On 14 May 1948, the new State of Israel was proclaimed. It was conceived by the United Nations in a vote in November 1947 to partition Mandate Palestine — the segment of the former Ottoman Empire entrusted to Great Britain after the First World War by the League of Nations — into a Jewish state, an Arab state, and an international city of Jerusalem.
Its gestation took only six months. As soon as the British high commissioner withdrew, Israel was born — like all births, born in blood and pain, cut off from the matrix in which it had developed.
As the new blue and white Israeli flag proudly flew and the well-prepared Zionist (Jewish nationalist) militants took possession of as much of the land as they could, the less prepared Palestinian Arabs were appalled.
The armies of neighboring Arab states came to their defense and invaded. When some months later the major hostilities had ceased, Israel possessed most of Mandate Palestine except for the West Bank (the areas of biblical Samaria and Judea) and the coastal Gaza Strip.
For the first time since the conquest of Judea by the Babylonians (the forefathers of modern Iraqis) in 587 B.C., there was a truly independent Jewish state — a land for the Jews, the ancient People of God.
Not all Jews are Israelis, of course, but almost every Jew in the world looks fondly and proudly at modern Israel and its incredible achievements during the brief three score years of its existence.

Surprisingly, not all Israelis are Jews. Although many Palestinian Arabs fled or were driven from what is now Israel, many stayed and are now Israeli citizens. For a while, there was a generation of Israeli Arabs who were proud of their new nationality.
But, as events have continued to unfold in the Palestinian territories — the remainder of Mandate Palestine west of the Jordan River — occupied by Israeli since 1967, the pride of many Israeli Arabs has eroded.
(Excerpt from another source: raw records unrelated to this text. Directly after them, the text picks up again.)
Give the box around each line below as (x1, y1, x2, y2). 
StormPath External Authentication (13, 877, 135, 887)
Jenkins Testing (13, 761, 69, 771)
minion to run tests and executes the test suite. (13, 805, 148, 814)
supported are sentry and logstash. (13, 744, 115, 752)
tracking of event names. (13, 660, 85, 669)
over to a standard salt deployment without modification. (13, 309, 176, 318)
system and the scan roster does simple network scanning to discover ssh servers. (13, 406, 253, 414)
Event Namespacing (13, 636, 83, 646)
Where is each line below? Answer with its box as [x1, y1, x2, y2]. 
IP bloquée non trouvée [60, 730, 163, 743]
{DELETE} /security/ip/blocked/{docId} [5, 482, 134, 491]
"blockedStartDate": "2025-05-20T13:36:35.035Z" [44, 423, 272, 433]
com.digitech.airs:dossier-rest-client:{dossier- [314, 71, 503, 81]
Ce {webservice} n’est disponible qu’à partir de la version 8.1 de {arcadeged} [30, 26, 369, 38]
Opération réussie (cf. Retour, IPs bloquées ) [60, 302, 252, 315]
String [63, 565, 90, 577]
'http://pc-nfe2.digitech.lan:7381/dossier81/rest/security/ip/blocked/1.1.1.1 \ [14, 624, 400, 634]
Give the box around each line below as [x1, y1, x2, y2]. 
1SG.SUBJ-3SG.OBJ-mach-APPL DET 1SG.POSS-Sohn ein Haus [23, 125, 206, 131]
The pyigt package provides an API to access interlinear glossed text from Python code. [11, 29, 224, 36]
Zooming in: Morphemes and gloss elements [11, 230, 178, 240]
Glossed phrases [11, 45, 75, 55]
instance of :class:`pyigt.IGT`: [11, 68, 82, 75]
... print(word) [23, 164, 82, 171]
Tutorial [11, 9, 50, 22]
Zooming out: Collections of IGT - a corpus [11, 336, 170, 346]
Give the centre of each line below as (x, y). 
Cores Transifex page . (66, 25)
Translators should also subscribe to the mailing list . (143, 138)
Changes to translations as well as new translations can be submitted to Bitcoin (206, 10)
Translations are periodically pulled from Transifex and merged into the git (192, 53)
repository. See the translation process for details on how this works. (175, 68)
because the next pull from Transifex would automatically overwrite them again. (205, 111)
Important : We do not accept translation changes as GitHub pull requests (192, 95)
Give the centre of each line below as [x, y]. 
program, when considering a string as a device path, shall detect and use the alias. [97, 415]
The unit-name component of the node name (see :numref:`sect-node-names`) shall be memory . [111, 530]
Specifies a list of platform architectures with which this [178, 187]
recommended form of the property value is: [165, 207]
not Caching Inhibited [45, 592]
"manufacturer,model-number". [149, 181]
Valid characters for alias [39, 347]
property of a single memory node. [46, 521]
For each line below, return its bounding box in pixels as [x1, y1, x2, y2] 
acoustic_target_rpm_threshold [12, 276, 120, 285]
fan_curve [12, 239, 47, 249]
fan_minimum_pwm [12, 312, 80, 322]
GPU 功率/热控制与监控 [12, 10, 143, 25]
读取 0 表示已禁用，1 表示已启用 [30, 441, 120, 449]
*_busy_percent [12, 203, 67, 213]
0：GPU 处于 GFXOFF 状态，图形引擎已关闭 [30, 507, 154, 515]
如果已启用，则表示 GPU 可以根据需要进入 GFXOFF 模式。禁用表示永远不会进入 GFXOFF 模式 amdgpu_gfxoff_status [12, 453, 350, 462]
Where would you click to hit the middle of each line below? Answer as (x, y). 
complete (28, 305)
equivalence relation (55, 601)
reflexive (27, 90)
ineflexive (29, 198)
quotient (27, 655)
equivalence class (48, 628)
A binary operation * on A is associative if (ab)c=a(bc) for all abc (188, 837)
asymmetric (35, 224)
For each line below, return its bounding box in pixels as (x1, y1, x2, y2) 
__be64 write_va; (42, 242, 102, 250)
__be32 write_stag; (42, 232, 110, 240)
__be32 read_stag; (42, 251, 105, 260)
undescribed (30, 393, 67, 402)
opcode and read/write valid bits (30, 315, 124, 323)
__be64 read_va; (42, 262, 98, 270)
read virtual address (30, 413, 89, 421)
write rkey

Increasingly, they share the sentiments of their confreres in the occupied territories, who look back on 1948 as a catastrophe, a catastrophe of 60 years duration.
Paradoxically, Paradoxically, the fierce nationalism of the Zionist Jews nurtured an increasingly fierce nationalism on the part of the Palestinian Arabs.
For this 60th anniversary, one people celebrates the triumph of their new land and state; the other mourns the loss of their land and their status as a stateless people.
I wonder was the dream of the framers of the UN partition resolution naïve? Was “partition” meant to be a division of Mandate Palestine or a formula for two peoples to share one land?
Was the special status of Jerusalem — which hardly exists in practice — meant to be a way to keep the jewel from either people’s crown or a way to ensure that it remain a common patrimony for the three great Abrahamic faiths?
To borrow words from a U.S. anthem, “God shed his grace on thee.” May it also be said that he “crowned thy good with brotherhood, from sea to shining sea.”


(An earlier version was
published as “Anniversary” in
one, 34:4, July 2008)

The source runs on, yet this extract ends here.